To Apple’s credit, they released an emergency fix for this bug within about 24 hours (Security Update 2017-001). If you had your auto-update enabled, this fix was even installed for you. That’s great. All software companies will have bugs from time to time, so what really counts is how they respond. Apple responded quickly with a fix. Yay!
This fix was obviously rushed out because in addition to fixing the root bug, it broke Apple’s file sharing feature. While that’s bad, it’s still a good trade off. But it gets worse. A day or two later, Apple released a new full update to macOS (10.13.1) that reintroduced the same root bug! I’ve seen some reports that say if you just reboot your Mac, the root bug will be fixed again… but that’s silly. There’s a real fix that will be permanent…
Fixing the Root Bug Permanently
The underlying issue here is that the root account apparently has no password or somehow a fail-safe mechanism was broken that allowed failed logins to succeed… I’m not sure. But if you just explicitly set the root user’s password, the problem goes away. So how do you do that?

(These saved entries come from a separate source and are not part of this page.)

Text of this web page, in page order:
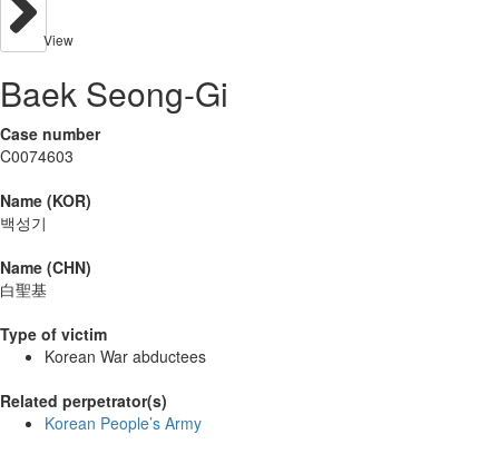
View
Baek Seong-Gi
Case number
C0074603
Name (KOR)
백성기
Name (CHN)
白聖基
Type of victim
Korean War abductees
Related perpetrator(s)
Korean People’s Army
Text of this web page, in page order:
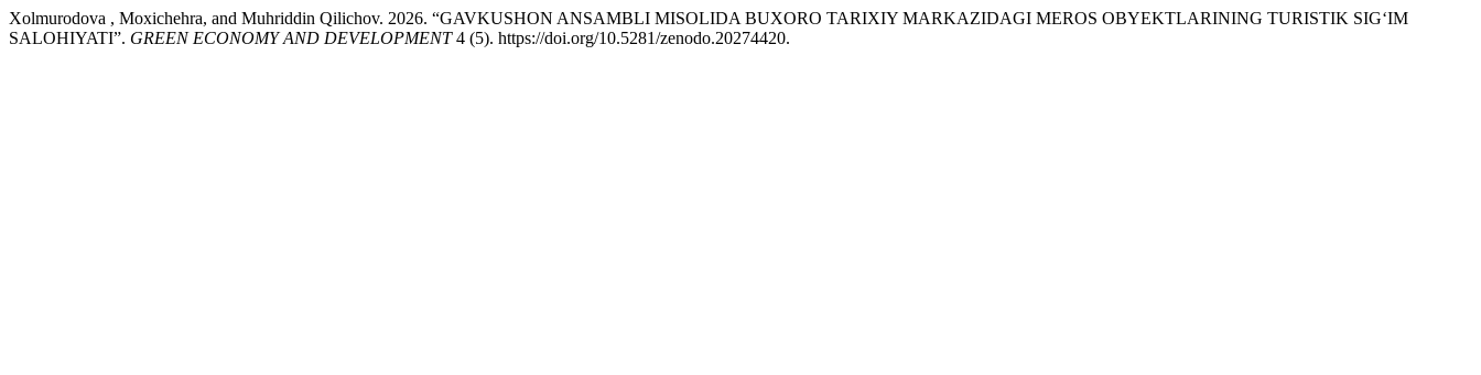
Xolmurodova , Moxichehra, and Muhriddin Qilichov. 2026. “GAVKUSHON ANSAMBLI MISOLIDA BUXORO TARIXIY MARKAZIDAGI MEROS OBYEKTLARINING TURISTIK SIG‘IM
SALOHIYATI”. GREEN ECONOMY AND DEVELOPMENT4 (5). https://doi.org/10.5281/zenodo.20274420.

First of all, be sure that a) you generate a strong password for this account and b) you store this password away somewhere. It’s okay to write this on a piece of paper, as long as you put that paper somewhere safe. (Consider using a password manager to both generate and store the password.)
You can set the root password in at least two ways. The official way, according to Apple, is to do the following (using the instructions here):
- Enable the root account
- Change the root account password
- Disable the root account
However, I find that too cumbersome. There’s a simpler way and it feels a lot cooler: use the Terminal application.
- Launch the Terminal application from your Applications > Utilities folder. You will get a text-based window with a little “$” prompt.
- In the terminal, you will need to switch to “superuser”. Type “sudo su” and hit Return. Then enter the password for your current account (you have one, right?):
- $ sudo su
- Password: (your password)
- Now you should be logged in under the root account, and you’ll have a new prompt. To change the root password, type “passwd” and enter the new password (twice).
- # passwd
- Changing password for root.
- New password: (enter something you’ll remember)
- Retype new: (type it again)
This should fix the problem once and for all. Again, make sure you keep that password somewhere safe!